● **Your goal**
Copy the entries below verbatim, omitting any pictures they contain.

- Opening Delimiter -

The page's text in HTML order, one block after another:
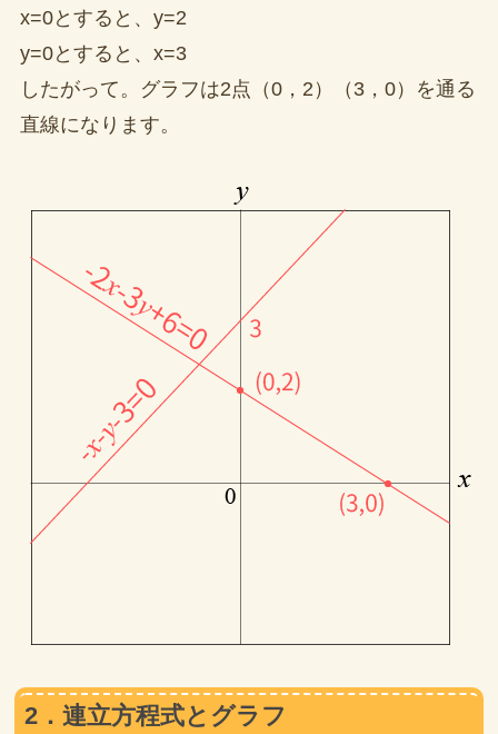
x=0とすると、y=2
y=0とすると、x=3
したがって。グラフは2点（0，2）（3，0）を通る
直線になります。
2．連立方程式とグラフ
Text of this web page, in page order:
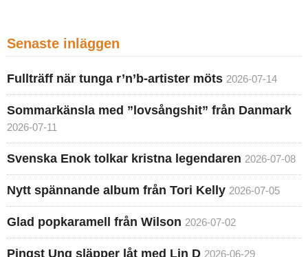
Senaste inläggen
Fullträff när tunga r’n’b-artister möts 2026-07-14
Sommarkänsla med ”lovsångshit” från Danmark
2026-07-11
Svenska Enok tolkar kristna legendaren 2026-07-08
Nytt spännande album från Tori Kelly 2026-07-05
Glad popkaramell från Wilson 2026-07-02
Pingst Ung släpper låt med Lin D 2026-06-29
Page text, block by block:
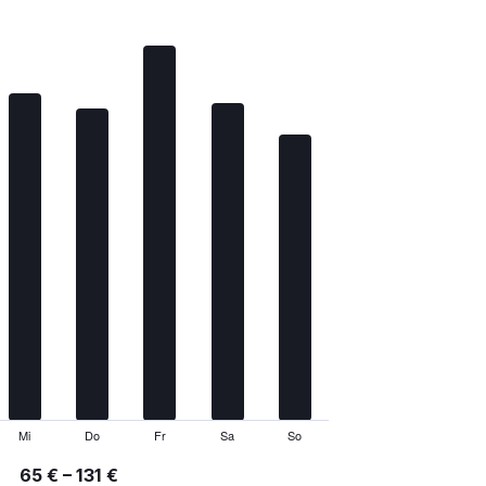
Mi Do Fr Sa So
65 € – 131 €
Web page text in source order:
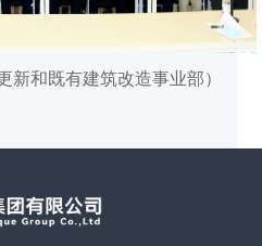
新和既有建筑改造事业部）
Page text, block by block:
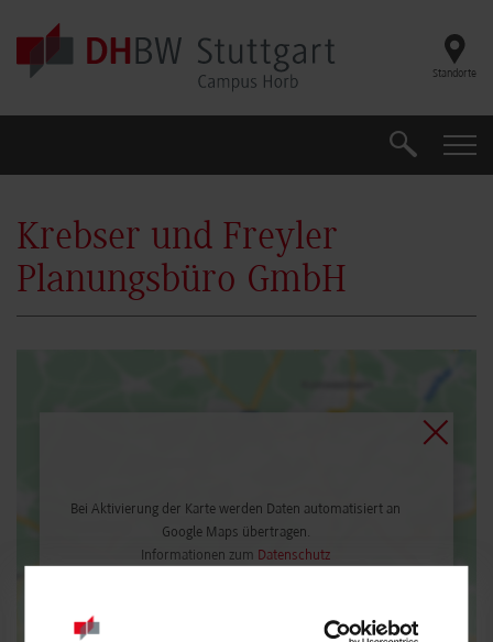
Skip to main content
Standorte
Suche
Krebser und Freyler
Planungsbüro GmbH
Bei Aktivierung der Karte werden Daten automatisiert an
Google Maps übertragen.
Informationen zum Datenschutz
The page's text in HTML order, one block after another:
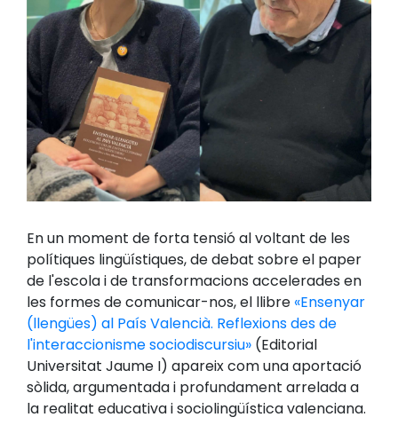
En un moment de forta tensió al voltant de les
polítiques lingüístiques, de debat sobre el paper
de l'escola i de transformacions accelerades en
les formes de comunicar-nos, el llibre «Ensenyar
(llengües) al País Valencià. Reflexions des de
l'interaccionisme sociodiscursiu» (Editorial
Universitat Jaume I) apareix com una aportació
sòlida, argumentada i profundament arrelada a
la realitat educativa i sociolingüística valenciana.
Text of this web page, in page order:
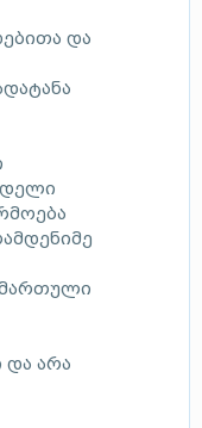
და
და არა
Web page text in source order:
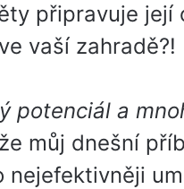
připravuje její
vaší zahradě?!
potenciál a
můj dnešní
nejefektivněji
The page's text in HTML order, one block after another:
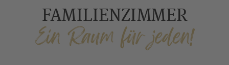
FAMILIENZIMMER
Ein Raum für jeden!
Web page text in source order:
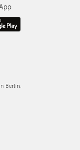
Berlin.
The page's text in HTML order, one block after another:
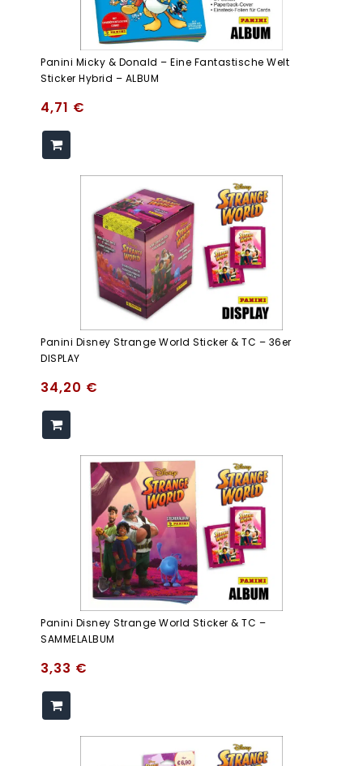
Panini Micky & Donald – Eine Fantastische Welt
Sticker Hybrid – ALBUM
4,71 €
Panini Disney Strange World Sticker & TC – 36er
DISPLAY
34,20 €
Panini Disney Strange World Sticker & TC –
SAMMELALBUM
3,33 €
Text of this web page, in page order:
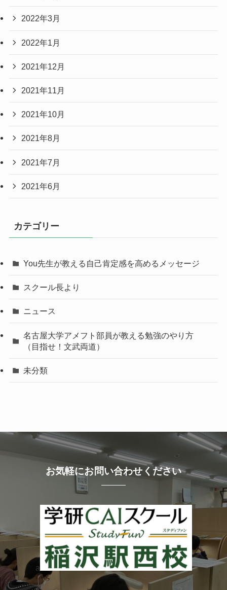
2022年3月
2022年1月
2021年12月
2021年11月
2021年10月
2021年8月
2021年7月
2021年6月
カテゴリー
You先生が教える自己肯定感を高めるメッセージ
スクール長より
ニュース
名古屋大学アメフト部員が教える勉強のやり方
（目指せ！文武両道）
未分類
お気軽にお問い合わせください
a
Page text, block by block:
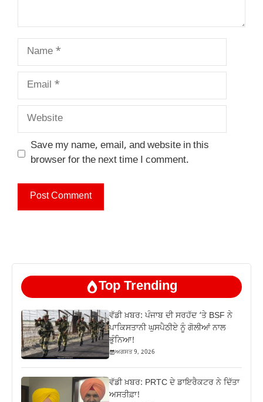
Name
Email
Website
Save my name, email, and website in this
browser for the next time I comment.
Top Trending
ਵੱਡੀ ਖ਼ਬਰ: ਪੰਜਾਬ ਦੀ ਸਰਹੱਦ ‘ਤੇ BSF ਨੇ
ਪਾਕਿਸਤਾਨੀ ਘੁਸਪੈਠੀਏ ਨੂੰ ਗੋਲੀਆਂ ਨਾਲ
ਭੁੰਨਿਆ!
ਅਗਸਤ 9, 2026
ਵੱਡੀ ਖ਼ਬਰ: PRTC ਦੇ ਡਾਇਰੈਕਟਰ ਨੇ ਦਿੱਤਾ
ਅਸਤੀਫ਼ਾ!
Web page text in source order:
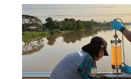
สหพันธ์สาธารณรัฐเยอรมนีที่สนับส
เคลื่อนเศรษฐกิจหมุนเวียน
การจัดการบรรจุภัณฑ์พลาสติกและป้
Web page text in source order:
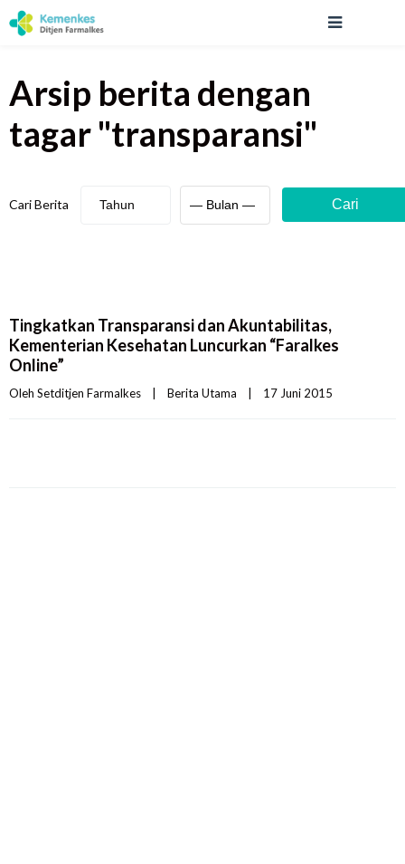
Arsip berita dengan
tagar "transparansi"
Cari Berita Cari
Tingkatkan Transparansi dan Akuntabilitas,
Kementerian Kesehatan Luncurkan “Faralkes
Online”
Oleh Setditjen Farmalkes Berita Utama 17 Juni 2015
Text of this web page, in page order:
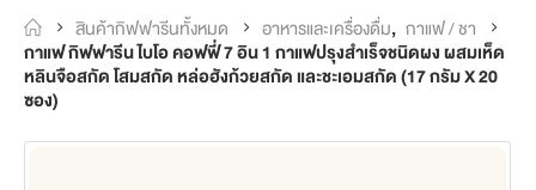
สินค้ากิฟฟารีนทั้งหมด อาหารและเครื่องดื่ม, กาแฟ / ชา
กาแฟ กิฟฟารีน ไบโอ คอฟฟี่ 7 อิน 1 กาแฟปรุงสำเร็จชนิดผง ผสมเห็ด
หลินจือสกัด โสมสกัด หล่อฮังก้วยสกัด และชะเอมสกัด (17 กรัม X 20
ซอง)
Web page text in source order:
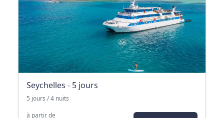
Seychelles - 5 jours
5 jours / 4 nuits
à partir de
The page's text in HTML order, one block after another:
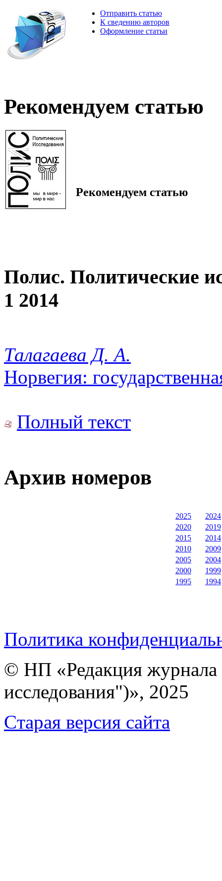
Отправить статью
К сведению авторов
Оформление статьи
Рекомендуем статью
Рекомендуем статью
Полис. Политические
1 2014
Талагаева Д. А.
Норвегия:
Полный текст
Архив номеров
2025
2024
2020
2019
2015
2014
2010
2009
2005
2004
2000
1999
1995
1994
Политика
© НП «Редакция
исследования")», 2025
Cтарая версия сайта
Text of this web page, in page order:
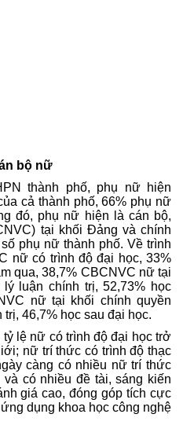
bộ nữ
thành phố, phụ nữ hiện
cả thành phố, 66% phụ nữ
đó, phụ nữ hiện là cán bộ,
tại khối Đảng và chính
phụ nữ thành phố. Về trình
nữ có trình độ đại học, 33%
qua, 38,7% CBCNVC nữ tại
luận chính trị, 52,73% học
nữ tại khối chính quyền
46,7% học sau đại học.
lệ nữ có trình độ đại học trở
nữ trí thức có trình độ thạc
càng có nhiều nữ trí thức
có nhiều đề tài, sáng kiến
giá cao, đóng góp tích cực
dụng khoa học công nghệ
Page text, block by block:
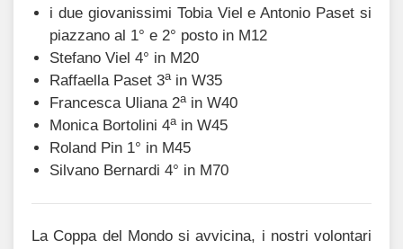
i due giovanissimi Tobia Viel e Antonio Paset si
piazzano al 1° e 2° posto in M12
Stefano Viel 4° in M20
Raffaella Paset 3ain W35
Francesca Uliana 2ain W40
Monica Bortolini 4ain W45
Roland Pin 1° in M45
Silvano Bernardi 4° in M70
La Coppa del Mondo si avvicina, i nostri volontari
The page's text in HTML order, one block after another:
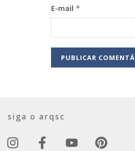
E-mail *
siga o arqsc
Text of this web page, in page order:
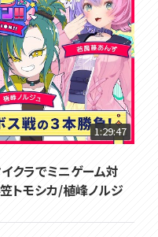
1:29:47
イクラでミニゲーム対
トモシカ/植峰ノルジ
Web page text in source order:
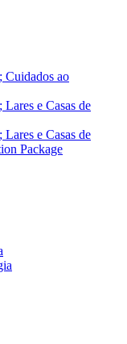
Cuidados ao
e Casas de
e Casas de
Package

- Closing Delimiter -

● **Answer space**
The page's text in HTML order, one block after another:
x=0とすると、y=2
y=0とすると、x=3
したがって。グラフは2点（0，2）（3，0）を通る
直線になります。
2．連立方程式とグラフ
Text of this web page, in page order:
Senaste inläggen
Fullträff när tunga r’n’b-artister möts 2026-07-14
Sommarkänsla med ”lovsångshit” från Danmark
2026-07-11
Svenska Enok tolkar kristna legendaren 2026-07-08
Nytt spännande album från Tori Kelly 2026-07-05
Glad popkaramell från Wilson 2026-07-02
Pingst Ung släpper låt med Lin D 2026-06-29
Page text, block by block:
Mi Do Fr Sa So
65 € – 131 €
Web page text in source order:
新和既有建筑改造事业部）
Page text, block by block:
Skip to main content
Standorte
Suche
Krebser und Freyler
Planungsbüro GmbH
Bei Aktivierung der Karte werden Daten automatisiert an
Google Maps übertragen.
Informationen zum Datenschutz
The page's text in HTML order, one block after another:
En un moment de forta tensió al voltant de les
polítiques lingüístiques, de debat sobre el paper
de l'escola i de transformacions accelerades en
les formes de comunicar-nos, el llibre «Ensenyar
(llengües) al País Valencià. Reflexions des de
l'interaccionisme sociodiscursiu» (Editorial
Universitat Jaume I) apareix com una aportació
sòlida, argumentada i profundament arrelada a
la realitat educativa i sociolingüística valenciana.
Text of this web page, in page order:
და
და არა
Web page text in source order:
připravuje její
vaší zahradě?!
potenciál a
můj dnešní
nejefektivněji
The page's text in HTML order, one block after another:
FAMILIENZIMMER
Ein Raum für jeden!
Web page text in source order:
Berlin.
The page's text in HTML order, one block after another:
Panini Micky & Donald – Eine Fantastische Welt
Sticker Hybrid – ALBUM
4,71 €
Panini Disney Strange World Sticker & TC – 36er
DISPLAY
34,20 €
Panini Disney Strange World Sticker & TC –
SAMMELALBUM
3,33 €
Text of this web page, in page order:
2022年3月
2022年1月
2021年12月
2021年11月
2021年10月
2021年8月
2021年7月
2021年6月
カテゴリー
You先生が教える自己肯定感を高めるメッセージ
スクール長より
ニュース
名古屋大学アメフト部員が教える勉強のやり方
（目指せ！文武両道）
未分類
お気軽にお問い合わせください
a
Page text, block by block:
Name
Email
Website
Save my name, email, and website in this
browser for the next time I comment.
Top Trending
ਵੱਡੀ ਖ਼ਬਰ: ਪੰਜਾਬ ਦੀ ਸਰਹੱਦ ‘ਤੇ BSF ਨੇ
ਪਾਕਿਸਤਾਨੀ ਘੁਸਪੈਠੀਏ ਨੂੰ ਗੋਲੀਆਂ ਨਾਲ
ਭੁੰਨਿਆ!
ਅਗਸਤ 9, 2026
ਵੱਡੀ ਖ਼ਬਰ: PRTC ਦੇ ਡਾਇਰੈਕਟਰ ਨੇ ਦਿੱਤਾ
ਅਸਤੀਫ਼ਾ!
Web page text in source order:
สหพันธ์สาธารณรัฐเยอรมนีที่สนับส
เคลื่อนเศรษฐกิจหมุนเวียน
การจัดการบรรจุภัณฑ์พลาสติกและป้
Web page text in source order:
Arsip berita dengan
tagar "transparansi"
Cari Berita Cari
Tingkatkan Transparansi dan Akuntabilitas,
Kementerian Kesehatan Luncurkan “Faralkes
Online”
Oleh Setditjen Farmalkes Berita Utama 17 Juni 2015
Text of this web page, in page order:
สินค้ากิฟฟารีนทั้งหมด อาหารและเครื่องดื่ม, กาแฟ / ชา
กาแฟ กิฟฟารีน ไบโอ คอฟฟี่ 7 อิน 1 กาแฟปรุงสำเร็จชนิดผง ผสมเห็ด
หลินจือสกัด โสมสกัด หล่อฮังก้วยสกัด และชะเอมสกัด (17 กรัม X 20
ซอง)
Web page text in source order:
Seychelles - 5 jours
5 jours / 4 nuits
à partir de
The page's text in HTML order, one block after another:
Отправить статью
К сведению авторов
Оформление статьи
Рекомендуем статью
Рекомендуем статью
Полис. Политические
1 2014
Талагаева Д. А.
Норвегия:
Полный текст
Архив номеров
2025
2024
2020
2019
2015
2014
2010
2009
2005
2004
2000
1999
1995
1994
Политика
© НП «Редакция
исследования")», 2025
Cтарая версия сайта
Text of this web page, in page order:
bộ nữ
thành phố, phụ nữ hiện
cả thành phố, 66% phụ nữ
đó, phụ nữ hiện là cán bộ,
tại khối Đảng và chính
phụ nữ thành phố. Về trình
nữ có trình độ đại học, 33%
qua, 38,7% CBCNVC nữ tại
luận chính trị, 52,73% học
nữ tại khối chính quyền
46,7% học sau đại học.
lệ nữ có trình độ đại học trở
nữ trí thức có trình độ thạc
càng có nhiều nữ trí thức
có nhiều đề tài, sáng kiến
giá cao, đóng góp tích cực
dụng khoa học công nghệ
Page text, block by block:
i due giovanissimi Tobia Viel e Antonio Paset si
piazzano al 1° e 2° posto in M12
Stefano Viel 4° in M20
Raffaella Paset 3ain W35
Francesca Uliana 2ain W40
Monica Bortolini 4ain W45
Roland Pin 1° in M45
Silvano Bernardi 4° in M70
La Coppa del Mondo si avvicina, i nostri volontari
The page's text in HTML order, one block after another:
E-mail *
siga o arqsc
Text of this web page, in page order:
1:29:47
イクラでミニゲーム対
トモシカ/植峰ノルジ
Web page text in source order:
Cuidados ao
e Casas de
e Casas de
Package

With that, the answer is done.